_EXERCISE INPUT_
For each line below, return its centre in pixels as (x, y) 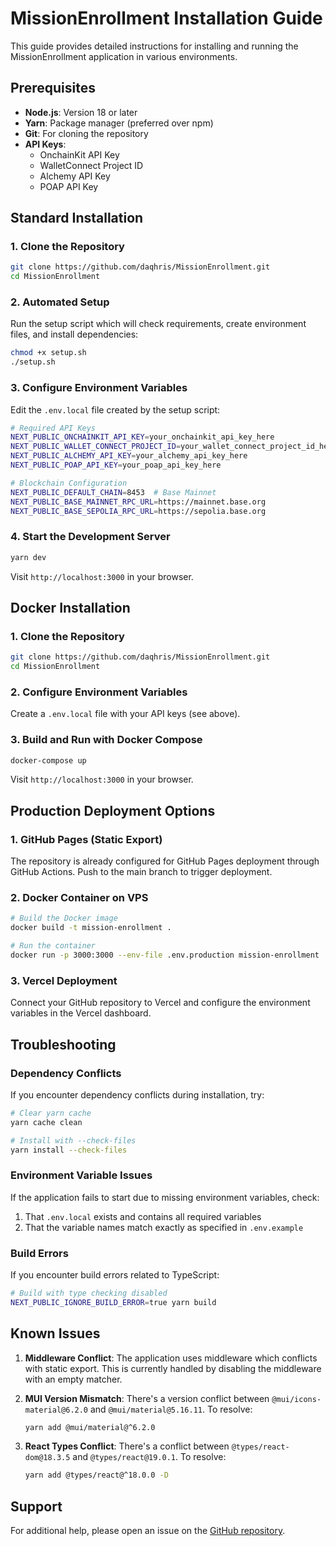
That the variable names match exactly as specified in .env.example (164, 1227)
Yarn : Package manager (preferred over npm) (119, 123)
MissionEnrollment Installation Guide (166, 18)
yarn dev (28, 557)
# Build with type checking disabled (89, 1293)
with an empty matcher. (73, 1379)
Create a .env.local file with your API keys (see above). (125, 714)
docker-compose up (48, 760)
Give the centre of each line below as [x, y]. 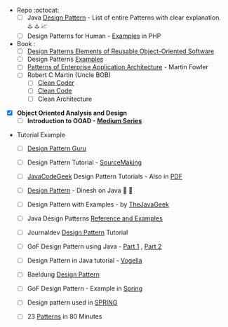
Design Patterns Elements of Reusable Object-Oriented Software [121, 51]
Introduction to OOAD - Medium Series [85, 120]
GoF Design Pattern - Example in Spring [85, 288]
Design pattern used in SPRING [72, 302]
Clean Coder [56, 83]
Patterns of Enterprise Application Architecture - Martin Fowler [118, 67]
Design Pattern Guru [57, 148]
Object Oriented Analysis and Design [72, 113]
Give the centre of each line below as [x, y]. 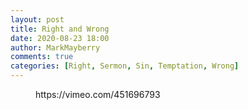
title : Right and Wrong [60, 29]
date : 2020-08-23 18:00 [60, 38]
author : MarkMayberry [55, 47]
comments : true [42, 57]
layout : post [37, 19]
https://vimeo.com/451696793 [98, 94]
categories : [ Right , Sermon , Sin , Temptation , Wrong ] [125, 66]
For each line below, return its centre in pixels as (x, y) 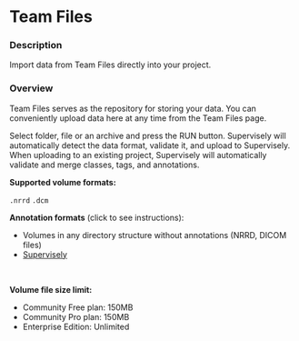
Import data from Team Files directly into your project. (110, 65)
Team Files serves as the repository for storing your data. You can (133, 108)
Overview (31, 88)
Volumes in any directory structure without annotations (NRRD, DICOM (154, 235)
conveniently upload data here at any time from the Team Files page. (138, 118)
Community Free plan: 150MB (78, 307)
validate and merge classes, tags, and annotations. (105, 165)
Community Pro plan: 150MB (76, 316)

* * *

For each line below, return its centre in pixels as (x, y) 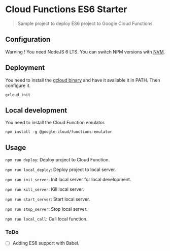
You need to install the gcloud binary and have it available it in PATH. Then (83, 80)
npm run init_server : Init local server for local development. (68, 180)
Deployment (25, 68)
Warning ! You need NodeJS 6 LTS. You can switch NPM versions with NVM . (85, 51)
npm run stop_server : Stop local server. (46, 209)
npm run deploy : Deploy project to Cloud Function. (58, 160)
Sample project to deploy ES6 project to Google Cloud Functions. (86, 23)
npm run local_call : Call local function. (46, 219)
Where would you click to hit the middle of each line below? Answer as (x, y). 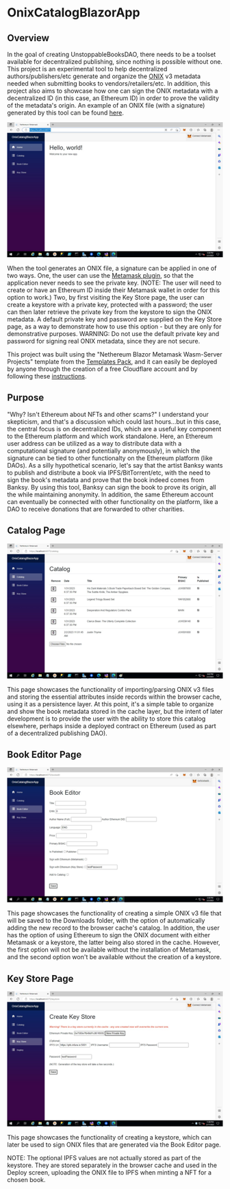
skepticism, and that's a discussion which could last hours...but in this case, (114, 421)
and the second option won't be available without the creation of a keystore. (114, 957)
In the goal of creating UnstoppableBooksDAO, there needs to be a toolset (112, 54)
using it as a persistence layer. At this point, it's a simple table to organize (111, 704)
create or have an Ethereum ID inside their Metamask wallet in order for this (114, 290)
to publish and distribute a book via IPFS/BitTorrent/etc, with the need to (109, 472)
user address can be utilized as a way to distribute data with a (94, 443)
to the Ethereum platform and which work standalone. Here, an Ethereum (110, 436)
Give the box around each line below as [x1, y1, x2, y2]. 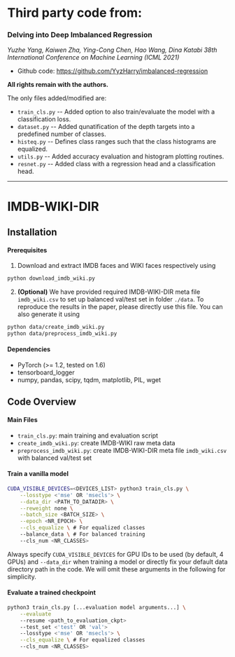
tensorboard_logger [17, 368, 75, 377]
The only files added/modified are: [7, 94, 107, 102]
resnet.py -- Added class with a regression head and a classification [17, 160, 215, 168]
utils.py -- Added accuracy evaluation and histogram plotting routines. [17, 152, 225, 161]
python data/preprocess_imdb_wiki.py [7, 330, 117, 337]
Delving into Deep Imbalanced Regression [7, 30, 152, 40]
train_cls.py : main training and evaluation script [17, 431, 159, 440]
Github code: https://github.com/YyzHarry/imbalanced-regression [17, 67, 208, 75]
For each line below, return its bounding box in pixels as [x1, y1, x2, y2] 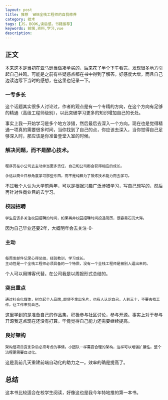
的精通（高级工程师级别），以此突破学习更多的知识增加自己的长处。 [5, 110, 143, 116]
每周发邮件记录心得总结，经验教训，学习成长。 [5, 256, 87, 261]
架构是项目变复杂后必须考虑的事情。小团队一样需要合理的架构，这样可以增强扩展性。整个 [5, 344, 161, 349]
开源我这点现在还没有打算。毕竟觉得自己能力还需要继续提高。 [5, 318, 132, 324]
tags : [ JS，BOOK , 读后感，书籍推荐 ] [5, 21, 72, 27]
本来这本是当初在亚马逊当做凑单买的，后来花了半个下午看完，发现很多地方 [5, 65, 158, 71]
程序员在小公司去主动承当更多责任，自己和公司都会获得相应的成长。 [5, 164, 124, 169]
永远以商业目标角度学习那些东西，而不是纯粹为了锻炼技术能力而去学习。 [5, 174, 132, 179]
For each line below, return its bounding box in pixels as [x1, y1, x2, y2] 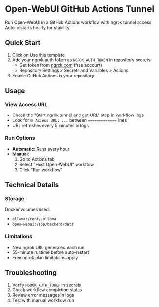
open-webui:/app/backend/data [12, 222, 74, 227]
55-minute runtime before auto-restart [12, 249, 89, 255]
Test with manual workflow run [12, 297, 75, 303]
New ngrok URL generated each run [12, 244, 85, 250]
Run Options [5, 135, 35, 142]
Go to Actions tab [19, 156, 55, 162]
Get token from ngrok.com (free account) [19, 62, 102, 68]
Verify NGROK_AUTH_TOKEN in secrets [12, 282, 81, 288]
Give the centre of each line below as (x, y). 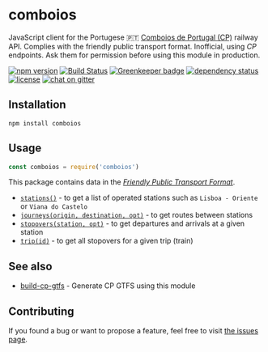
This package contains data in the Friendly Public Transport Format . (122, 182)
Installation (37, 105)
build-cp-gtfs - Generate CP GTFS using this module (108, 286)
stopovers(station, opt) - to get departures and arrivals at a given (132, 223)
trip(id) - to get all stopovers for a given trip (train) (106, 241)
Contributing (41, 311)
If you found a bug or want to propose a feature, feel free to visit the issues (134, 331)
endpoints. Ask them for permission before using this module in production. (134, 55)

_TASK DETAILS_
Search the material above for the string "https", and copy every line in which it turns up.

_OUTPUT OF THE TASK_
https://vimeo.com/451696793 [98, 94]
Github code: https://github.com/YyzHarry/imbalanced-regression [17, 67, 208, 75]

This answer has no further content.